At one level what we're discussing is really very simple. Like every one of my colleagues standing here today, I have deep respect and appreciation for the power of the free market. It is the free market that has created the wealthiest society in the history of humankind. However, a free market requires smart regulation. We regulate dangerous things. We regulate tobacco, we regulate alcohol, we regulate firearms because we understand that used responsibly, they can enhance one's quality of life, but used irresponsibly, they can be devastating. And if there is one lesson that we have learned from this economic crisis, it is that an excess of debt can be devastating, devastating to individuals, to families, and, as we have learned much to our peril, to our country as a whole.

We have a long record, as my colleague from Ohio has pointed out, of attempts, failed attempts, to put in place over Congress after Congress, Republican-controlled Congress after Republican-controlled Congress, attempts to regulate the more excessive and predatory aspects of consumer lending that never saw the light of day.
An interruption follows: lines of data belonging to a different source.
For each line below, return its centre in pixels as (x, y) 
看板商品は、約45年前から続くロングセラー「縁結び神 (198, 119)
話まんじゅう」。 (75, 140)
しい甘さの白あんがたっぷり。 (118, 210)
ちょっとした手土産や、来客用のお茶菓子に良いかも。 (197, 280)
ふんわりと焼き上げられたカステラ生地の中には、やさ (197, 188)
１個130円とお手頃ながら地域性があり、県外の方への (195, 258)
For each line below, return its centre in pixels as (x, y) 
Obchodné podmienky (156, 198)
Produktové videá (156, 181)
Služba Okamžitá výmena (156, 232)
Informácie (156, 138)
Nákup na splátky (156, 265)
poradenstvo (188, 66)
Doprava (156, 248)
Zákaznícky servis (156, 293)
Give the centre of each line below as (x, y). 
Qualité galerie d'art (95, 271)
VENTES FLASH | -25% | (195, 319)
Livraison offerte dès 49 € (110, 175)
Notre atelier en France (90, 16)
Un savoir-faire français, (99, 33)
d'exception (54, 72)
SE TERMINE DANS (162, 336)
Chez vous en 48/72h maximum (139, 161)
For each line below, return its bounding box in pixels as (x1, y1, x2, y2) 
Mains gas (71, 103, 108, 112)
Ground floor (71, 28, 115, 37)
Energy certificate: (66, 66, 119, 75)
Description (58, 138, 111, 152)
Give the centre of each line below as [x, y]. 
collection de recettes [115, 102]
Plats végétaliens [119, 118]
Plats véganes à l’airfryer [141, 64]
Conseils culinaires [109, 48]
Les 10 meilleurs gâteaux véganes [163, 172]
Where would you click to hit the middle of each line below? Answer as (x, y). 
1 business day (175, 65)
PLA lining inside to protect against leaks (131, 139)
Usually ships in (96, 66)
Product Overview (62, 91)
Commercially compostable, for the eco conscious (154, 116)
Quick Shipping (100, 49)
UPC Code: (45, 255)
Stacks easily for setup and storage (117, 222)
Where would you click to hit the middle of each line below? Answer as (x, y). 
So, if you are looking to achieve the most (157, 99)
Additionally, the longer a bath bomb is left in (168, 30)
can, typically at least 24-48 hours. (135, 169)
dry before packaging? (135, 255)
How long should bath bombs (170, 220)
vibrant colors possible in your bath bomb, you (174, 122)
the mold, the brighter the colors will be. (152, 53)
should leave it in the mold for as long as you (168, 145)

But now we have an opportunity, a really terrific opportunity to pass commonsense legislation, which in many ways mirrors the very commonsensical legislation that we saw passed in strong bipartisan fashion last week around credit cards with respect to predatory lending.

H.R. 728 is a bill that will bring about a reform of the most predatory of practices. And it's hard, as you dive into this bill, to disagree with what is in there. The bill establishes a simple Federal standard for all home loans that simply says that lending institutions must ensure that borrowers can repay the loans they are sold. Now, in a free market, the market would bring that discipline to bear. But there are oddities within the housing market, subsidies, other incentives that mean, and we are all suffering from this today, that all too often mortgages are extended to families where the lender knows or perhaps doesn't know but didn't do the work but knows that the individual, the family cannot repay that mortgage. So how hard is it to conceive of a regulation that simply says that a lender must do the work to assure us and to assure the borrower and themselves as a lender that they can repay the loan?
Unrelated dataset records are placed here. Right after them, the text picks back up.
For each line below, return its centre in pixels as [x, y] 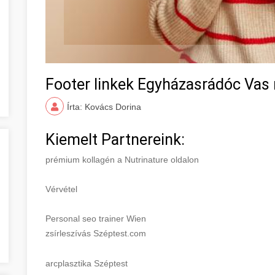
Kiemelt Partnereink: [115, 139]
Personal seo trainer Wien [96, 218]
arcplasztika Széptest [87, 263]
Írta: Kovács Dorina [104, 107]
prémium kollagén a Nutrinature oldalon [122, 159]
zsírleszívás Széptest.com [96, 233]
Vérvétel [61, 189]
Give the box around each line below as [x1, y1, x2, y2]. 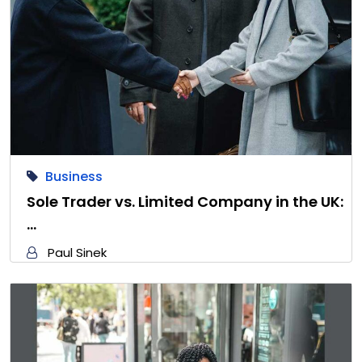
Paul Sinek [48, 244, 107, 262]
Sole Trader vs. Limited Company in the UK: [27, 192, 343, 213]
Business [45, 167, 103, 187]
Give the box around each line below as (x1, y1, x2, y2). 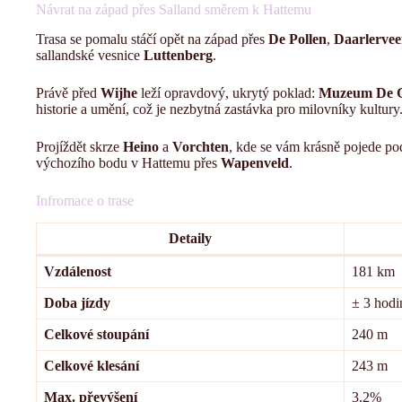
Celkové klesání (44, 357, 139, 373)
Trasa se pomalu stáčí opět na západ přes (36, 31, 268, 47)
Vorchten (172, 138, 229, 154)
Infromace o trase (36, 192, 134, 208)
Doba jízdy (44, 294, 110, 310)
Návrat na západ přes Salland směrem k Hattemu (36, 2, 311, 18)
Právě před (36, 84, 100, 100)
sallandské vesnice (36, 47, 144, 63)
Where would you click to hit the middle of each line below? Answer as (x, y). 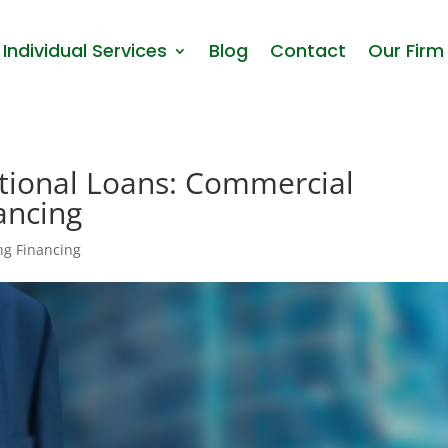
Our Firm (406, 50)
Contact (308, 50)
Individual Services (85, 50)
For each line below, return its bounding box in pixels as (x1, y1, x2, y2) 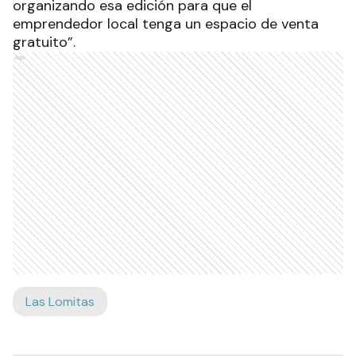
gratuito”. (13, 32, 75, 52)
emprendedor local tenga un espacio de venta (13, 14, 319, 33)
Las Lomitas (25, 292, 95, 310)

Lenders would be required and mortgage brokers would be required, if a family qualifies for a prime mortgage, to not sell them a subprime mortgage. And this is a particularly pernicious aspect of the mortgage industry. We see it particularly in our minority communities where minority families who might qualify for the low rates associated with the prime mortgage instead are sold a subprime mortgage and therefore are paying hundreds, in some cases thousands, of dollars every month that they don't need to pay. Again, this bill would just assure that mortgage brokers and lenders are not financially incented to put people into mortgages that they don't need to be into. Good, commonsensical regulation.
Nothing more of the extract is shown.